Task instructions -
Below are records with pictures. Transcribe exactly, and only, the lines from the line with "Requests is using, and" to the line with "that are detected", both ends included, but not the pictures.
+++
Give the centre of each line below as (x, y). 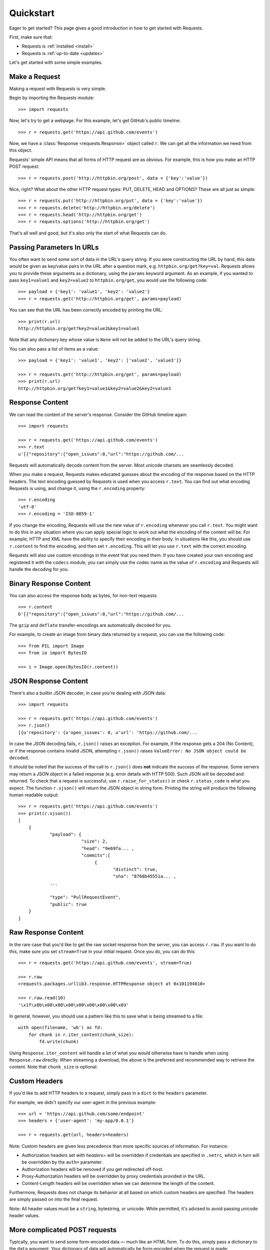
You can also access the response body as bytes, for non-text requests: (83, 595)
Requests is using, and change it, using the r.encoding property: (77, 488)
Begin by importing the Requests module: (52, 98)
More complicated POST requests (63, 1230)
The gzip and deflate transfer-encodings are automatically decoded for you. (90, 625)
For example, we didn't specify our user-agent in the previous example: (83, 1102)
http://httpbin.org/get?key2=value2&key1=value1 (79, 328)
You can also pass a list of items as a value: (54, 349)
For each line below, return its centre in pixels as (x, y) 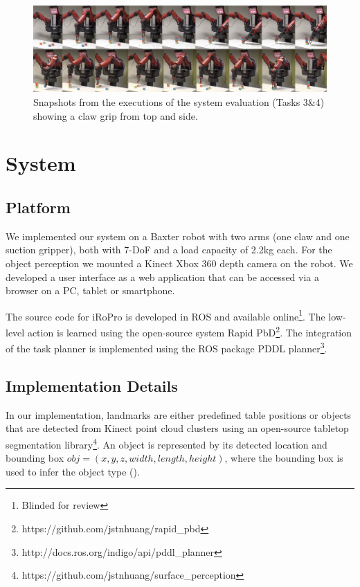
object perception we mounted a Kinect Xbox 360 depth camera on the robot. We (179, 263)
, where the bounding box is (284, 458)
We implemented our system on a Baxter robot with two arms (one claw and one (178, 236)
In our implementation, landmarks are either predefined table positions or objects (179, 414)
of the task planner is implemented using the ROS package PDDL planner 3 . (166, 347)
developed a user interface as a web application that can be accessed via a (162, 277)
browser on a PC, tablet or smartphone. (90, 290)
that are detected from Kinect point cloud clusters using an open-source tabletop (177, 428)
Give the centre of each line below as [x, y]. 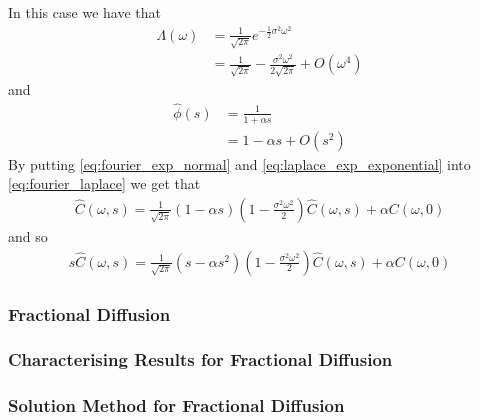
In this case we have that [84, 12]
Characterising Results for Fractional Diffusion [200, 359]
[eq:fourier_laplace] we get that [104, 183]
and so [28, 236]
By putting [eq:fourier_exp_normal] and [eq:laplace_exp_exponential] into [239, 163]
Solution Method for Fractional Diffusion [176, 405]
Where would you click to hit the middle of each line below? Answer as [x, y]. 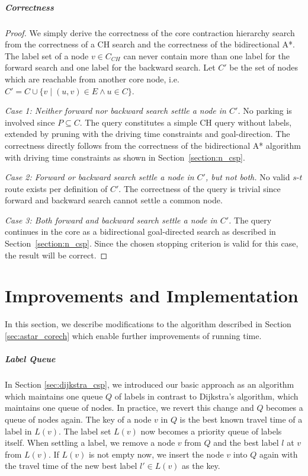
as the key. [201, 466]
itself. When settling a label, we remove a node [90, 443]
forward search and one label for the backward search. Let [110, 67]
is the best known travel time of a [241, 419]
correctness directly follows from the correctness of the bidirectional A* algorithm [153, 145]
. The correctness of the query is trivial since [200, 188]
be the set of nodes [264, 67]
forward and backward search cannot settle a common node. [114, 200]
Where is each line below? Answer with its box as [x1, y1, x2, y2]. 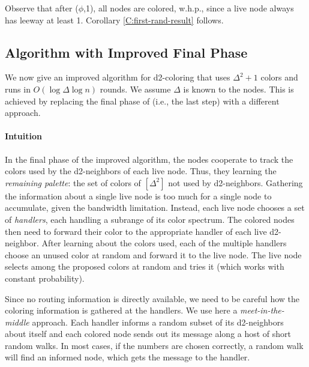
+++
The completed task -
Requests is using, and change it, using the r.encoding property: (77, 488)
Begin by importing the Requests module: (52, 98)
More complicated POST requests (63, 1230)
The gzip and deflate transfer-encodings are automatically decoded for you. (90, 625)
For example, we didn't specify our user-agent in the previous example: (83, 1102)
http://httpbin.org/get?key2=value2&key1=value1 (79, 328)
You can also pass a list of items as a value: (54, 349)
For each line below, return its centre in pixels as (x, y) 
object perception we mounted a Kinect Xbox 360 depth camera on the robot. We (179, 263)
, where the bounding box is (284, 458)
We implemented our system on a Baxter robot with two arms (one claw and one (178, 236)
In our implementation, landmarks are either predefined table positions or objects (179, 414)
of the task planner is implemented using the ROS package PDDL planner 3 . (166, 347)
developed a user interface as a web application that can be accessed via a (162, 277)
browser on a PC, tablet or smartphone. (90, 290)
that are detected from Kinect point cloud clusters using an open-source tabletop (177, 428)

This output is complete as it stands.